At the helm is Elizabeth Dulau as Eliot who brings a captivating fortitude to the role.

The opening scenes are surprising in tone: a 19th century comedy of manners featuring characters who verge on caricature and ‘The Woman Question’ with society’s reluctance to grant women educational or professional equality its focus.

In a stuffy drawing-room, Eliot entertains her liberal-minded neighbours the Brays, Cara [Rebecca Scroggs] and Charles [Tom Espiner], along with the French mesmerist Monsieur Lafontaine [James Staddon].

Eliot lies prostrate on an armchair being ‘cured’ of headaches by Lafontaine, when hapless suitor, Horace Garfield [a fictitious character, played with gusto by Jonnie Broadbent], arrives.

Eliot’s conservative brother [Jolyon Coy] favours the match but her straight-talking, land agent father [Game of Thrones’ Owen Teale, endearingly gruff] cuts through social pretentions, declaring Garfield may as well propose to some horses.

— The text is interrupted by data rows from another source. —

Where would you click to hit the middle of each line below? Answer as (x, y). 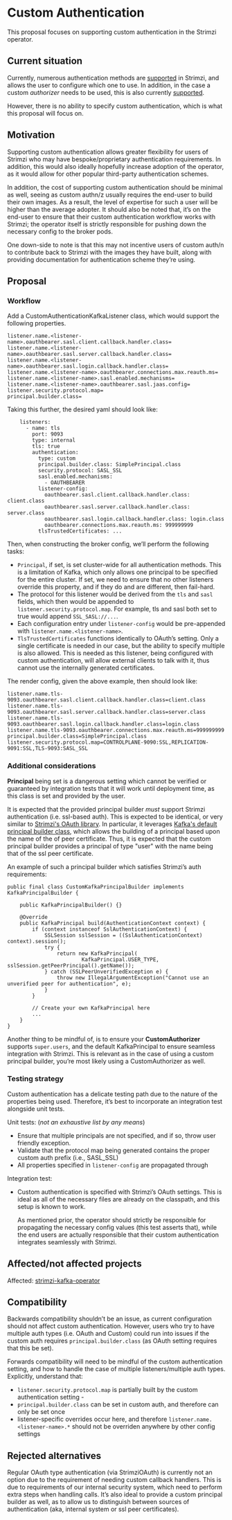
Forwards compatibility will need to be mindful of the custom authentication (115, 1361)
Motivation (31, 135)
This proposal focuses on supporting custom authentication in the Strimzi (112, 32)
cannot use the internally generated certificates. (86, 668)
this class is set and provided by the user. (66, 796)
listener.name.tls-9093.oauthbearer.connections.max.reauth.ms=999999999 (116, 731)
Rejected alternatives (54, 1456)
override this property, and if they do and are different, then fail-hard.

Sarah Woodward, as repressed houseguest Maria, brings an enjoyable froideur to the mix.

Elizabeth Dulau as Mary Ann Evans in Bird Grove at Hampstead Theatre (Image: Johan Persson)

What unfolds is essentially a drama about a mutually doting father and daughter; a relationship subsequently riven by Eliot’s rejection of religion.

As positions become insurmountable, Kaye’s writing becomes a tad laboured and debate driven. The tone shifts again in the final stretch as Eliot deals with the pain of her father’s death and his unjust will.

The staging is exquisite. Sarah Beaton’s flexible set uses a revolve stage with minimal furniture and a backdrop suggesting a window and seasonal changes through washes of delicate lighting.

The repeated use of a ghostly blue is deployed to conjure the characters’ social suffocation.

Dialogue is oft-times brilliantly cadenced so it’s odd when overstatement about creative desires surfaces: ‘I am determined’ or ‘I must read,’ decrees Eliot.

Director Anna Ledwich binds together competing elements with pacing that’s precise and entertaining.

But it’s the quiet pain of the enduring love between Eliot and her father that lingers.

Bird Grove runs at Hampstead Theatre until March 21.